A realização de um segundo turno entre Serra e Haddad, sem dúvida, seria o melhor resultado, não apenas porque as chances de vitória de Haddad são maiores que a de Serra, mas também porque seria mais uma oportunidade de confrontar os dois modos de governar a cidade de São Paulo: a maneira dos tucanos, representada por Serra e pela má administração de Gilberto Kassab (PSD); ou a forma de administrar do PT, que revolucionou os transportes e a Educação na cidade com o bilhete único e os CEUs.
A candidatura de Russomanno, que admite não ter sequer formulado um plano de governo, já deixou claro até aqui que não tem nada a oferecer à maior capital do país.
Haddad tem um histórico de muitas realizações como secretário da gestão da ex-prefeita Marta Suplicy em São Paulo e como ministro da Educação dos governos Lula e Dilma. Já Serra tem como principal marca de suas passagens por cargos executivos a ambição, que o fez abandonar tanto a prefeitura paulista, quanto o governo do Estado para disputar outros cargos. Fato este apontado por muitos analistas como principal razão de seu alto índice de rejeição nesta eleição.
Mas, além disso, a má gestão em todas as áreas, tanto na esfera municipal quanto na estadual, fruto de gestões tucanas descomprometidas com os problemas da Saúde, Educação, Segurança e mobilidade urbana e com as necessidades da população mais carente, torna imprescindível a renovação nesta nova eleição.
Por isso, é inegável a importância da presença de Haddad no segundo turno. O ex-ministro da Educação tem, pouco a pouco, convencido o paulistano de que é consistente, preparado, capaz de levar adiante um projeto de governo ousado que pode retirar São Paulo da paralisia e retomar sua vocação natural para o desenvolvimento.
Haddad tem ideias inovadoras e um projeto abrangente, aberto às mudanças, com propostas para resolver os graves problemas de mobilidade urbana e moradia, via descentralização do emprego e da malha viária. Seu plano para levar programas de sucesso de administrações petistas para a Educação, como as escolas profissionalizantes e de tempo integral e a implementação de uma rede ampla de serviços médicos —consultas, exames, especialidades— para todas as regiões, fazem de Haddad o nome da mudança para melhor.

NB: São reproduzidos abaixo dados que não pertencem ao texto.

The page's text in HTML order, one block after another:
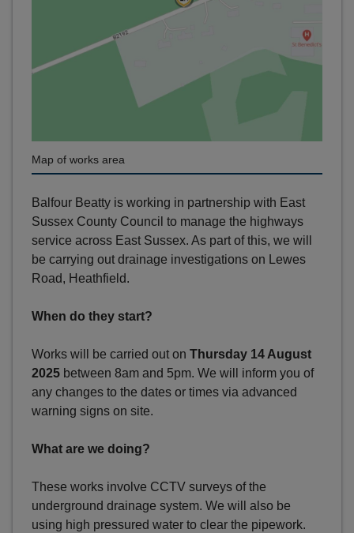
Map of works area
Balfour Beatty is working in partnership with East
Sussex County Council to manage the highways
service across East Sussex. As part of this, we will
be carrying out drainage investigations on Lewes
Road, Heathfield.
When do they start?
Works will be carried out on Thursday 14 August
2025 between 8am and 5pm. We will inform you of
any changes to the dates or times via advanced
warning signs on site.
What are we doing?
These works involve CCTV surveys of the
underground drainage system. We will also be
using high pressured water to clear the pipework.
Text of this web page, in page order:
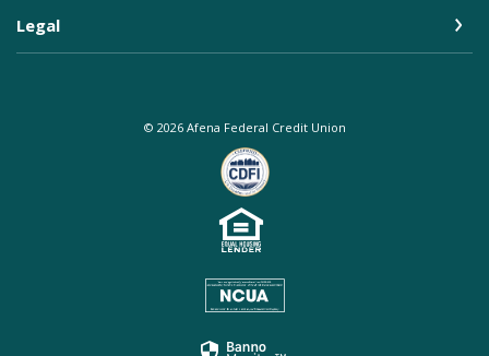
Legal
© 2026Afena Federal Credit Union
NCUA
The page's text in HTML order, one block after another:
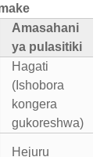
Amasahani
ya pulasitiki
Hagati
(Ishobora
kongera
gukoreshwa)
Hejuru
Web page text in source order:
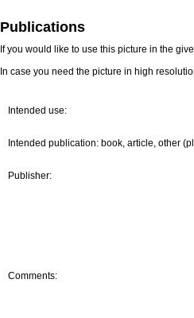
Publications
If you would like to use this picture in the
In case you need the picture in high
Intended use:
Intended publication: book, article, other
Publisher:
Comments:
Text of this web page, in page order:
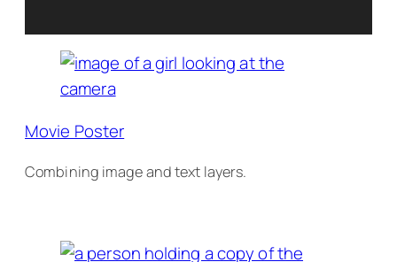
Movie Poster
Combining image and text layers.
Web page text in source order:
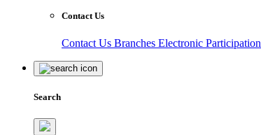
Contact Us
Contact Us Branches Electronic Participation
Search
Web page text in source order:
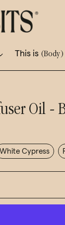
This is (Body)
Oil -
White Cypress
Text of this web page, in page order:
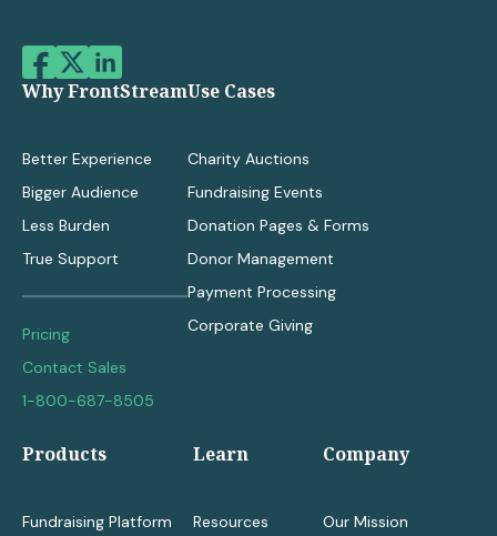
Why FrontStream
Better Experience
Bigger Audience
Less Burden
True Support
Pricing
Contact Sales
1-800-687-8505
Use Cases
Charity Auctions
Fundraising Events
Donation Pages & Forms
Donor Management
Payment Processing
Corporate Giving
Products
Fundraising Platform
Learn
Resources
Company
Our Mission
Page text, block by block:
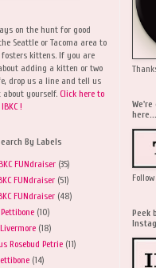
on the hunt for good
Seattle or Tacoma area to
fosters kittens. If you are
adding a kitten or two
drop us a line and tell us
yourself. Click here to
!
By Labels
FUNdraiser (35)
FUNdraiser (51)
FUNdraiser (48)
(10)
(18)
Rosebud Petrie (11)
(14)
We're
here...
Peek
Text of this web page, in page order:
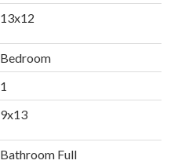
13x12
Bedroom
1
9x13
Bathroom Full
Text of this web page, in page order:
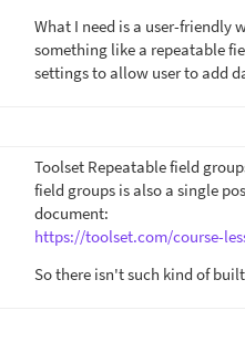
What I need is a user-friendly
something like a repeatable
settings to allow user to add
Toolset Repeatable field
field groups is also a single
document:
https://toolset.com/course-
So there isn't such kind of
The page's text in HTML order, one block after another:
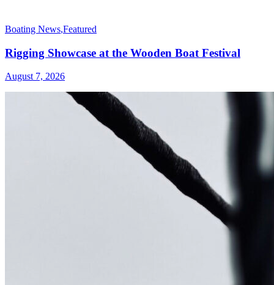
Boating News,Featured
Rigging Showcase at the Wooden Boat Festival
August 7, 2026
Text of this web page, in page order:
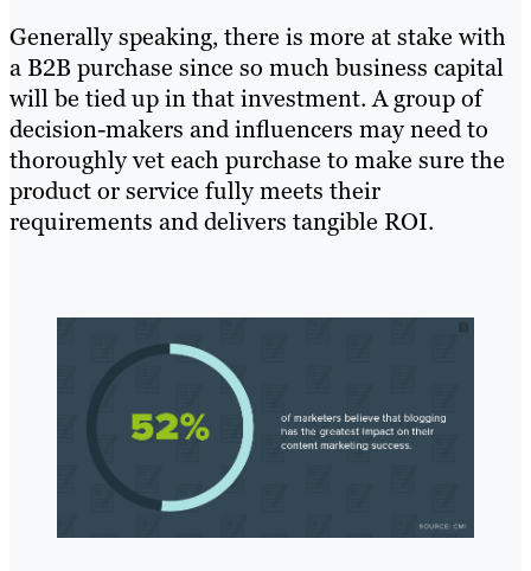
Generally speaking, there is more at stake with
a B2B purchase since so much business capital
will be tied up in that investment. A group of
decision-makers and influencers may need to
thoroughly vet each purchase to make sure the
product or service fully meets their
requirements and delivers tangible ROI.
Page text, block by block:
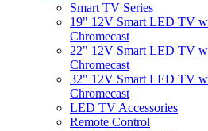
Smart TV Series
19" 12V Smart LED TV
Chromecast
22" 12V Smart LED TV
Chromecast
32" 12V Smart LED TV
Chromecast
LED TV Accessories
Remote Control
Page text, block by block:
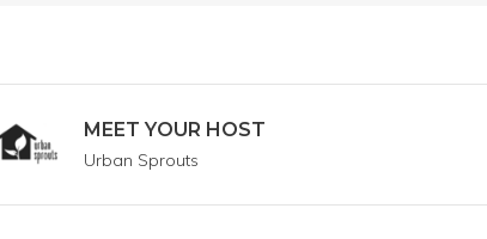
MEET YOUR HOST
Urban Sprouts
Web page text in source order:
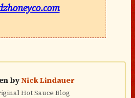
byNick Lindauer
Hot Sauce Blog
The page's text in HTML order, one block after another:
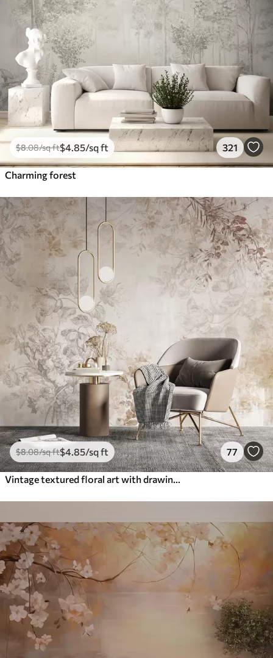
$8.08/sq ft$4.85/sq ft 321
Charming forest
$8.08/sq ft$4.85/sq ft 77
Vintage textured floral art with drawing style delicate garden flowers and leaves illustrations, soft pastel beige and sepia tones
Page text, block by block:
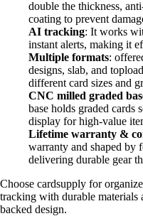
double the thickness,
coating to prevent
AI tracking: It works
instant alerts, making it
Multiple formats:
designs, slab, and
different card sizes and
CNC milled graded
base holds graded cards
display for high-value
Lifetime warranty &
warranty and shaped by
delivering durable gear
Choose cardsupply for
tracking with durable
backed design.
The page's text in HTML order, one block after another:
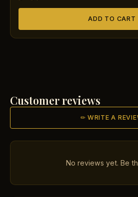
ADD TO CART
Customer reviews
✏ WRITE A
No reviews yet. Be

Seu potencial para ser um grande prefeito está também nas propostas para a juventude, para estimular o desenvolvimento econômico e engrenar uma administração com foco na solidariedade, no combate à miséria, na promoção da dignidade, da cidadania e dos direitos dos cidadãos.

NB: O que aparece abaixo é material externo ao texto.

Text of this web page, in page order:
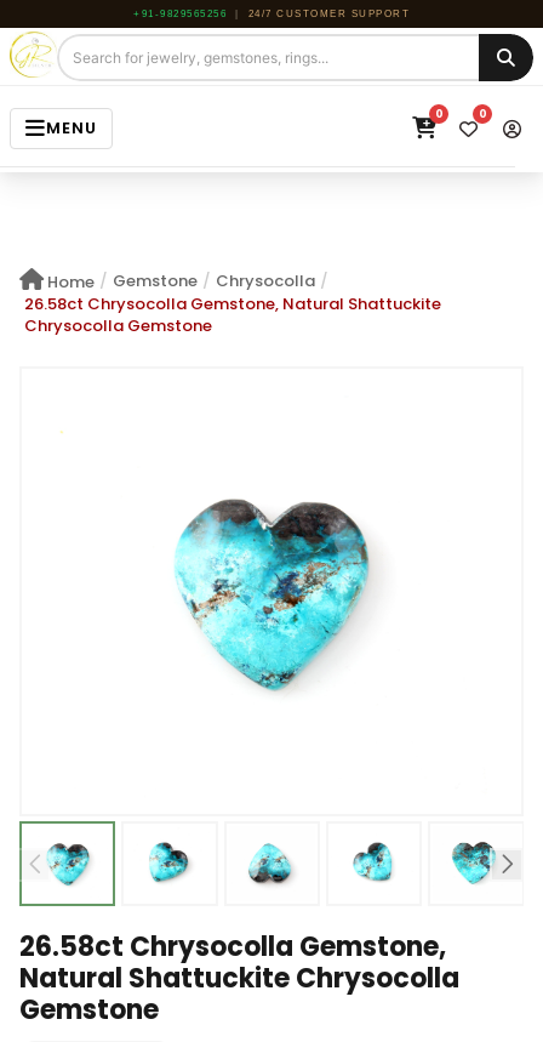
+91-9829565256 24/7 CUSTOMER SUPPORT
MENU
GEMSTONE
BEADS
ABOUT US
0 0
Home / Gemstone / Chrysocolla /
26.58ct Chrysocolla Gemstone, Natural Shattuckite
Chrysocolla Gemstone
26.58ct Chrysocolla Gemstone,
Natural Shattuckite Chrysocolla
Gemstone
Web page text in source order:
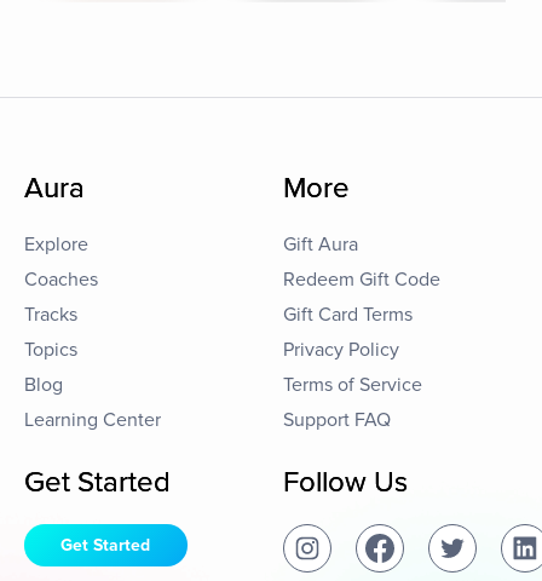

São Paulo é a cidade da diversidade e merece uma prefeitura democrática, aberta, que dialogue com seus cidadãos e leve o paulistano a participar dos processos decisórios. Uma gestão que seja capaz de olhar para todas as pessoas e acolher, de forma igual, as necessidades da população. São Paulo merece Fernando Haddad no segundo turno.